How do quality thresholds change which model produces more usable diversity?
This explores a measurement trap: whether you put a quality filter in front of 'diversity' decides which model looks more diverse — and the ranking can flip depending on where you set the bar.
This explores a measurement trap: whether you count all of a model's outputs or only the ones that clear a quality bar changes the answer to 'which model is more diverse,' and the two answers can point at different models. The corpus's sharpest claim is that base models only *appear* more diverse because their variance spreads into incoherent space — once you measure diversity among quality-passing outputs instead of all outputs, preference-tuned models generate *more* semantic diversity, not less Does preference tuning actually reduce the diversity of model outputs?. So the threshold isn't a detail of the experiment; it's the thing that decides who wins. Set the bar at zero and the noisy model looks creative. Raise it and the disciplined model pulls ahead.
This reframes a finding that otherwise seems to contradict it. Smaller models around 500M parameters produce more unique outputs per sample, because larger models concentrate probability mass on their preferred answers Why aren't bigger models better for generating diverse outputs?. But 'unique per sample' is raw uniqueness with no quality gate — exactly the metric that flatters incoherent variance. The two notes aren't in conflict; they're measuring at different thresholds. The reader's takeaway: 'more diverse' is meaningless without naming the quality floor you measured above.
The deeper reason this matters is that quality, diversity, and complexity are not one axis — they drive different things downstream. Quality drives in-distribution generalization, diversity drives out-of-distribution generalization, and most evaluation collapses all three into a single quality score, which is precisely how self-improvement loops quietly bleed out their diversity How do quality, diversity, and complexity affect synthetic data differently?. A single threshold that conflates these will systematically pick the wrong model for whichever job you actually care about.

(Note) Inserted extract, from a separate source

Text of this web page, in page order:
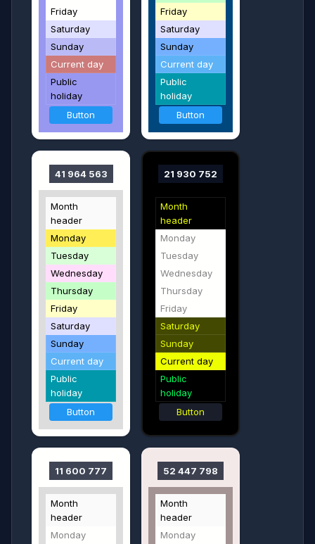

The corpus also says the threshold question is domain-dependent, not universal. The same preference tuning that compresses diversity in code (where the reward is converging on the correct solution) expands it in creative writing (where the reward is standing out) Does preference tuning always reduce diversity the same way?. So 'usable diversity above threshold' has a different shape per domain — the bar that filters helpfully for code filters harmfully for prose. And rather than treat quality and diversity as a trade-off you tune a threshold to balance, one line of work optimizes both jointly: a learned classifier rewards semantic diversity *during* RL and finds the diversity pressure actually catalyzes higher-quality outputs than quality-only training Can diversity optimization improve quality during language model training?.
The thing you didn't know you wanted to know: the reason ensembling many models for diversity disappoints is the same threshold logic at population scale. Across 70+ models and 26K open-ended queries, models independently converge on near-identical answers — an 'Artificial Hivemind' from shared training data and alignment Do different AI models actually produce diverse outputs?. Above a usability threshold, the diversity between models collapses too, not just within one. So 'which model produces more usable diversity' may, past a high enough bar, have the deflating answer: barely any of them, and barely differently.
Sources 6 notes
When diversity is measured among quality-passing outputs rather than all outputs, preference-tuned models generate greater semantic diversity than base models. Base models appear more diverse only because their variance spans incoherent space.
Research shows that for synthetic data generation, models around 500M parameters outperform larger ones in output diversity per sample. Larger models concentrate probability mass on preferred outputs, reducing the variety of distinct samples generated within a fixed budget.
Quality drives in-distribution generalization, diversity enables out-of-distribution generalization, and complexity strengthens both. Current evaluation methods collapse these into a single quality metric, causing self-improvement loops to degrade through irreversible diversity loss.
RLHF reduces lexical-syntactic diversity in code generation but increases it in creative writing. The direction depends on what each domain incentivizes: code rewards convergence toward correct solutions, while creative writing rewards stylistic distinctiveness.
DARLING jointly optimizes for quality and semantic diversity using a learned classifier, finding that diversity rewards catalyze exploration and produce higher-quality outputs than quality-only baselines across both creative and mathematical tasks.
INFINITY-CHAT analyzed 70+ models across 26K open-ended queries and found an "Artificial Hivemind" effect: models independently generate strikingly similar or identical responses due to overlapping training data and alignment procedures, undermining the diversity benefits of model ensembles.